(Information supplied)
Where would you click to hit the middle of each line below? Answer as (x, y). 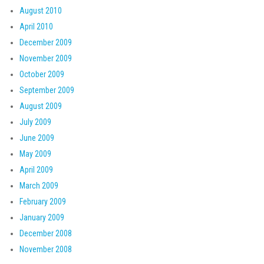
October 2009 (42, 74)
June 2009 (37, 138)
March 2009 (39, 186)
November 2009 (46, 58)
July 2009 (35, 122)
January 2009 (42, 217)
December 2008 (46, 233)
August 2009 (41, 106)
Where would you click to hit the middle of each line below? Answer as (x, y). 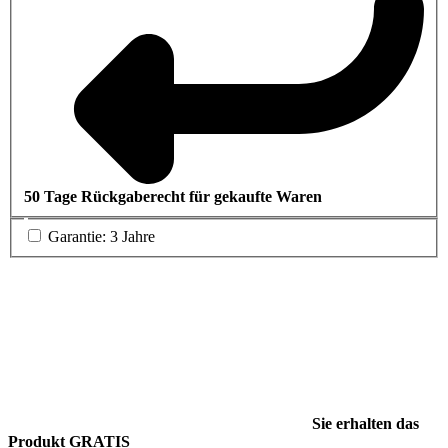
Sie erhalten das (363, 424)
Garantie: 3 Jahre (99, 236)
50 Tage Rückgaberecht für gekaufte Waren (173, 197)
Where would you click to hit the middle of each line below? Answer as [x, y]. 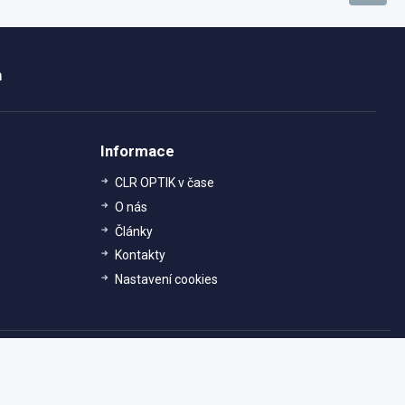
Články [134, 231]
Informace [137, 151]
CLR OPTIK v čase [165, 183]
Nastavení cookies [166, 279]
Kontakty [140, 255]
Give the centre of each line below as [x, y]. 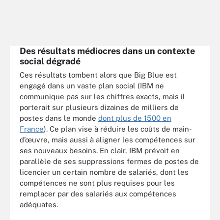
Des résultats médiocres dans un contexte [107, 51]
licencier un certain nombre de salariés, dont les [104, 172]
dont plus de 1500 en [135, 118]
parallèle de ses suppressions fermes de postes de [109, 161]
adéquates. [39, 205]
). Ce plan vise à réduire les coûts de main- [118, 129]
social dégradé [50, 61]
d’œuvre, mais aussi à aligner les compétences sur [108, 140]
(End Information supplied)
> [Task description]:
The entries above should be written out in full, and any picture in them left out.

> [Output for this task]:
Where would you click to hit the middle of each line below? Answer as (x, y). 
October 2009 (42, 74)
June 2009 (37, 138)
March 2009 (39, 186)
November 2009 (46, 58)
July 2009 (35, 122)
January 2009 (42, 217)
December 2008 (46, 233)
August 2009 (41, 106)
Where would you click to hit the middle of each line below? Answer as (x, y). 
Sie erhalten das (363, 424)
Garantie: 3 Jahre (99, 236)
50 Tage Rückgaberecht für gekaufte Waren (173, 197)
Where would you click to hit the middle of each line below? Answer as [x, y]. 
Články [134, 231]
Informace [137, 151]
CLR OPTIK v čase [165, 183]
Nastavení cookies [166, 279]
Kontakty [140, 255]
Give the centre of each line below as [x, y]. 
Des résultats médiocres dans un contexte [107, 51]
licencier un certain nombre de salariés, dont les [104, 172]
dont plus de 1500 en [135, 118]
parallèle de ses suppressions fermes de postes de [109, 161]
adéquates. [39, 205]
). Ce plan vise à réduire les coûts de main- [118, 129]
social dégradé [50, 61]
d’œuvre, mais aussi à aligner les compétences sur [108, 140]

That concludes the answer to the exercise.